### Task instructions
After locating the line that contains "The page's text" in the data below, set down exactly that line and each one after it through the line that contains "realizadas en 2022.", and nothing more.

### Stored data
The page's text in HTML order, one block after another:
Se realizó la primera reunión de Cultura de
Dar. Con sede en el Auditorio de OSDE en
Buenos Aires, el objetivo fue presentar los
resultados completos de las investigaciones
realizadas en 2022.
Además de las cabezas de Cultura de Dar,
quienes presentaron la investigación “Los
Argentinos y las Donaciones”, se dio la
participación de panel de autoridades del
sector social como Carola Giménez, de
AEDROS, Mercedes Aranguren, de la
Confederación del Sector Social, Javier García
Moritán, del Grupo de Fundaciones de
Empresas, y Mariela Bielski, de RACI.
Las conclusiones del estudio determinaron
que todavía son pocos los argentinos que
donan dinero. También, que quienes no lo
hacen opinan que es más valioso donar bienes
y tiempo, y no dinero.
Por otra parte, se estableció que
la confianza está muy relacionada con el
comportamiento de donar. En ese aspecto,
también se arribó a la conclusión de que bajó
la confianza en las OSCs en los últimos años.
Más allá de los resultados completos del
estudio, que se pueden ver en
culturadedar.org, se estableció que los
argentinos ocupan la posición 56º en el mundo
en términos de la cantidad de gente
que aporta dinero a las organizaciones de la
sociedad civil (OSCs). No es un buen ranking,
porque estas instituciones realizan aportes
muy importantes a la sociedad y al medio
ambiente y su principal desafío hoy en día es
==
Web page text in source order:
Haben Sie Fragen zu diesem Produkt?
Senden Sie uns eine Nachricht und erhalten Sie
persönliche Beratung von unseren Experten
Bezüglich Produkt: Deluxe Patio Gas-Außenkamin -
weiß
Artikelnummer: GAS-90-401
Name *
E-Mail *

### Answer space
The page's text in HTML order, one block after another:
Se realizó la primera reunión de Cultura de
Dar. Con sede en el Auditorio de OSDE en
Buenos Aires, el objetivo fue presentar los
resultados completos de las investigaciones
realizadas en 2022.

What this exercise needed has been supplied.